Workflow:DataExpert io Data engineer handbook Dimensional Data Modeling Environment Setup
| Knowledge Sources | |
|---|---|
| Domains | Data_Engineering, Data_Modeling, Docker |
| Last Updated | 2026-02-09 06:00 GMT |
Overview
End-to-end process for setting up a PostgreSQL-based development environment for dimensional and fact data modeling exercises using Docker Compose.
Description
This workflow provisions a local data engineering environment for Weeks 1 and 2 of the DataExpert.io intermediate bootcamp. It uses Docker Compose to spin up a PostgreSQL 14 database and PGAdmin web interface, automatically seeds the database with training data via a shell initialization script, and establishes connectivity through a browser-based SQL tool. The environment supports hands-on exercises in Slowly Changing Dimensions (SCD), cumulative table design, graph data modeling, fact tables, and deduplication patterns.
Usage
Execute this workflow when beginning the intermediate bootcamp curriculum and you need a pre-configured PostgreSQL environment with sample data for practicing dimensional and fact data modeling. This is the foundational setup that Weeks 1 (Dimensional Data Modeling) and 2 (Fact Data Modeling) depend upon.
Execution Steps
Step 1: Clone_Repository
Obtain the course materials by cloning the data-engineer-handbook repository from GitHub and navigating to the dimensional data modeling module directory.
Key considerations:
- SSH key authentication must be configured for GitHub access
- The target directory is the Week 1 dimensional data modeling folder
- This same environment is reused for Week 2 (Fact Data Modeling)

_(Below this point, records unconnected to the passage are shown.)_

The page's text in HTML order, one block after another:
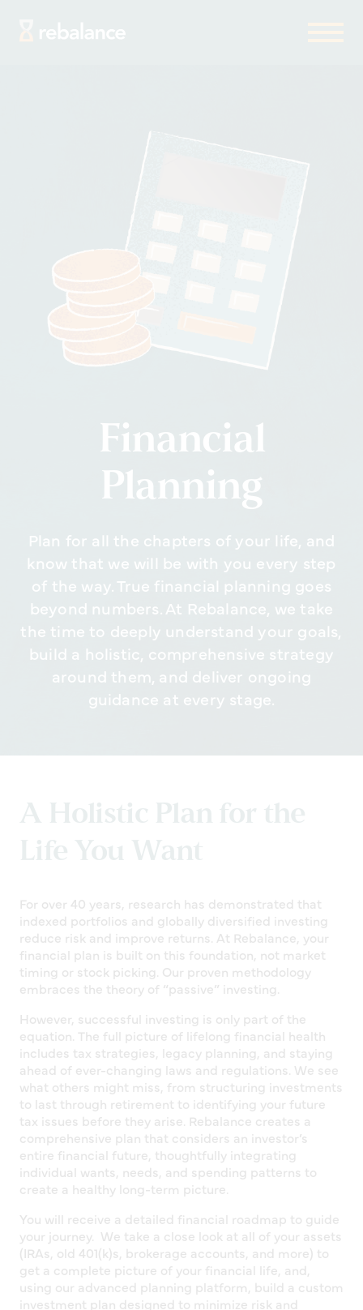
Financial
Planning
Plan for all the chapters of your life, and
know that we will be with you every step
of the way. True financial planning goes
beyond numbers. At Rebalance, we take
the time to deeply understand your goals,
build a holistic, comprehensive strategy
around them, and deliver ongoing
guidance at every stage.
For over 40 years, research has demonstrated that
indexed portfolios and globally diversified investing
reduce risk and improve returns. At Rebalance, your
financial plan is built on this foundation, not market
timing or stock picking. Our proven methodology
embraces the theory of “passive” investing.
However, successful investing is only part of the
equation. The full picture of lifelong financial health
includes tax strategies, legacy planning, and staying
ahead of ever-changing laws and regulations. We see
what others might miss, from structuring investments
to last through retirement to identifying your future
tax issues before they arise. Rebalance creates a
comprehensive plan that considers an investor’s
entire financial future, thoughtfully integrating
individual wants, needs, and spending patterns to
create a healthy long-term picture.
You will receive a detailed financial roadmap to guide
your journey. We take a close look at all of your assets
(IRAs, old 401(k)s, brokerage accounts, and more) to
get a complete picture of your financial life, and,
using our advanced planning platform, build a custom
investment plan designed to minimize risk and
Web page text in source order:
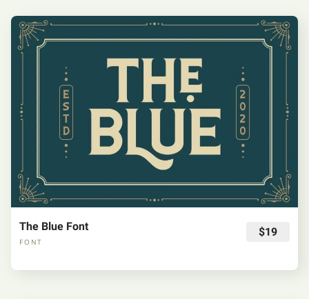
The Blue Font
FONT
$19
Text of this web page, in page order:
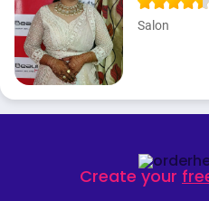
Salon
Create your
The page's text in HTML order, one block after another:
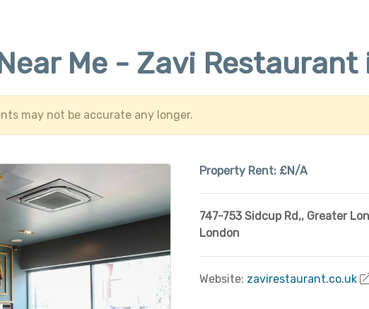
Me - Zavi Restaurant
may not be accurate any longer.
Property Rent: £N/A
747-753 Sidcup Rd,, Greater
London
Website: zavirestaurant.co.uk
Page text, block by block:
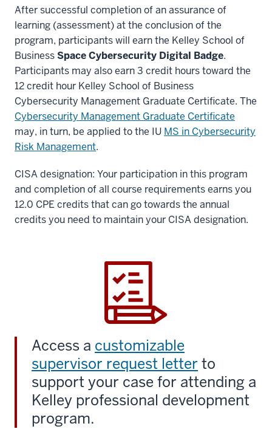
After successful completion of an assurance of
learning (assessment) at the conclusion of the
program, participants will earn the Kelley School of
BusinessSpace Cybersecurity Digital Badge.
Participants may also earn 3 credit hours toward the
12 credit hour Kelley School of Business
Cybersecurity Management Graduate Certificate. The
Cybersecurity Management Graduate Certificate
may, in turn, be applied to the IU MS in Cybersecurity
Risk Management.
CISA designation: Your participation in this program
and completion of all course requirements earns you
12.0 CPE credits that can go towards the annual
credits you need to maintain your CISA designation.
Access a customizable
supervisor request letter to
support your case for attending a
Kelley professional development
program.
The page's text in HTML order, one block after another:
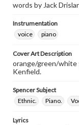
words by Jack
Instrumentation
voice
piano
Cover Art Description
orange/green/white
Kenfield.
Spencer Subject
Ethnic.
Piano.
Lyrics
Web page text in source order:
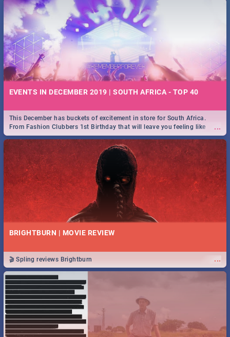
EVENTS IN DECEMBER 2019 | SOUTH AFRICA - TOP 40
...
This December has buckets of excitement in store for South Africa.
From Fashion Clubbers 1st Birthday that will leave you feeling like
royalty to Durban's epic Rage Festival for one massive jol.
BRIGHTBURN | MOVIE REVIEW
...
🎬 Spling reviews Brightburn
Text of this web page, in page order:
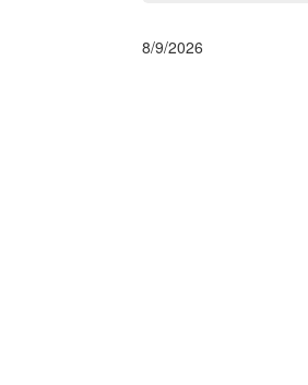
8/9/2026
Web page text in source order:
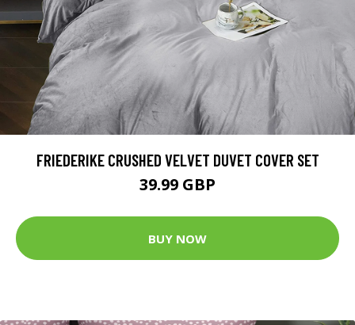
FRIEDERIKE CRUSHED VELVET DUVET COVER SET
39.99 GBP
BUY NOW
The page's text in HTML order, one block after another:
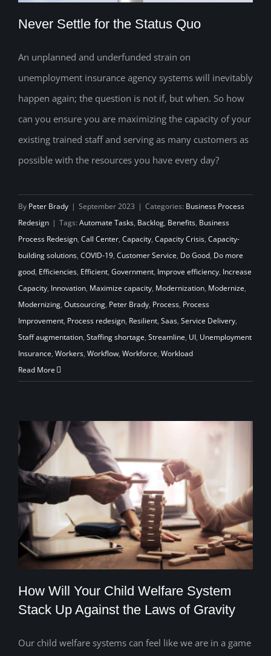
Never Settle for the Status Quo
Never Settle for the Status Quo
An unplanned and underfunded strain on
unemployment insurance agency systems will inevitably
happen again; the question is not if, but when. So how
can you ensure you are maximizing the capacity of your
existing trained staff and serving as many customers as
possible with the resources you have every day?
By Peter Brady | September 2023 | Categories: Business Process
Redesign | Tags: Automate Tasks, Backlog, Benefits, Business
Process Redesign, Call Center, Capacity, Capacity Crisis, Capacity-
building solutions, COVID-19, Customer Service, Do Good, Do more
good, Efficiencies, Efficient, Government, Improve efficiency, Increase
Capacity, Innovation, Maximize capacity, Modernization, Modernize,
Modernizing, Outsourcing, Peter Brady, Process, Process
Improvement, Process redesign, Resilient, Saas, Service Delivery,
Staff augmentation, Staffing shortage, Streamline, UI, Unemployment
Insurance, Workers, Workflow, Workforce, Workload
Read More
How Will Your Child Welfare System
How Will Your Child Welfare System
Stack Up Against the Laws of Gravity
Our child welfare systems can feel like we are in a game
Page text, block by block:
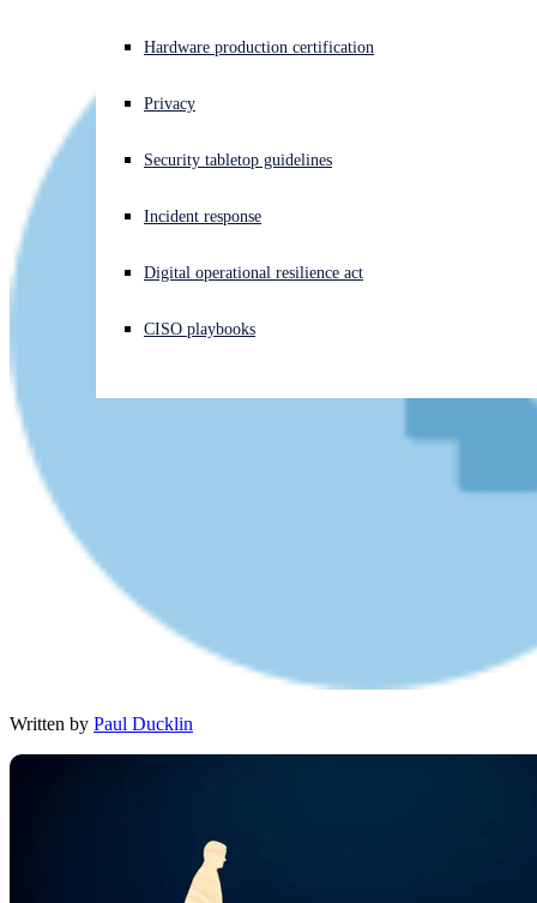
Experiencing a cyberattack? Get help now
Open search
English (US) Open language switcher
Hardware production certification
Privacy
Security tabletop guidelines
Incident response
Digital operational resilience act
CISO playbooks
Written by Paul Ducklin
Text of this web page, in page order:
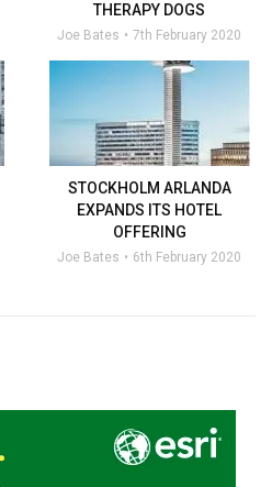
THERAPY DOGS
Joe Bates 7th February 2020
STOCKHOLM ARLANDA
EXPANDS ITS HOTEL
OFFERING
Joe Bates 6th February 2020
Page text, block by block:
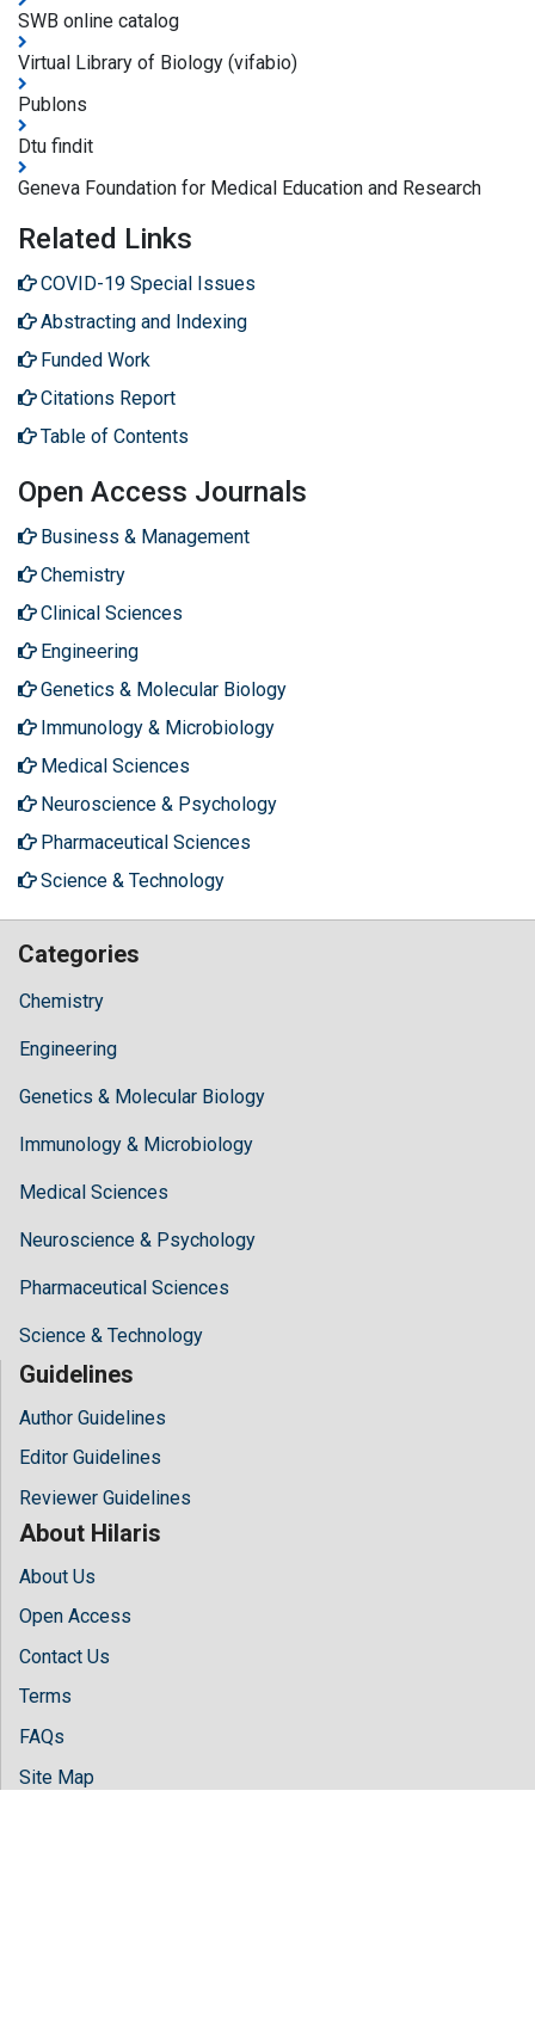
SWB online catalog
Virtual Library of Biology (vifabio)
Publons
Dtu findit
Geneva Foundation for Medical Education and Research
Related Links
COVID-19 Special Issues
Abstracting and Indexing
Funded Work
Citations Report
Table of Contents
Open Access Journals
Business & Management
Chemistry
Clinical Sciences
Engineering
Genetics & Molecular Biology
Immunology & Microbiology
Medical Sciences
Neuroscience & Psychology
Pharmaceutical Sciences
Science & Technology
Categories
Chemistry
Engineering
Genetics & Molecular Biology
Immunology & Microbiology
Medical Sciences
Neuroscience & Psychology
Pharmaceutical Sciences
Science & Technology
Guidelines
Author Guidelines
Editor Guidelines
Reviewer Guidelines
About Hilaris
About Us
Open Access
Contact Us
Terms
FAQs
Site Map
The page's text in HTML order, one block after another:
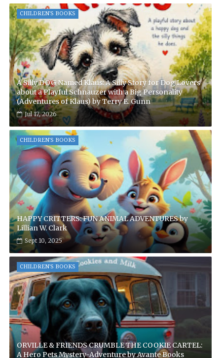
CHILDREN'S BOOKS
A Silly DOG Named Klaus: A Silly Story for Dog Lovers
about a Playful Schnauzer with a Big Personality
(Adventures of Klaus) by Terry E. Gunn
Jul 17, 2026
CHILDREN'S BOOKS
HAPPY CRITTERS: FUN ANIMAL ADVENTURES by
Lillian W. Clark
Sept 10, 2025
CHILDREN'S BOOKS
ORVILLE & FRIENDS CRUMBLE THE COOKIE CARTEL:
A Hero Pets Mystery-Adventure by Avante Books

Step 2: Configure_Environment
Create environment configuration by copying the provided template file. This file defines credentials for PostgreSQL and PGAdmin services, including database name, user, password, container name, and port mappings.
Key considerations:
- The .env file stores credentials used by both PostgreSQL and PGAdmin containers
- Default credentials are postgres/postgres for the database
- PGAdmin defaults to postgres@postgres.com as the admin email
- The .env file must exist before Docker Compose can start
Step 3: Start_Docker_Services
Launch the PostgreSQL and PGAdmin containers using Docker Compose. The compose file defines two services: a PostgreSQL 14 instance with persistent volume storage and a PGAdmin 4 web interface. The PostgreSQL container mounts the data dump and init script into the Docker entrypoint directory for automatic initialization.
What happens:
- PostgreSQL 14 container starts on port 5432 (configurable via HOST_PORT)
- PGAdmin container starts on port 5050 (configurable via PGADMIN_PORT)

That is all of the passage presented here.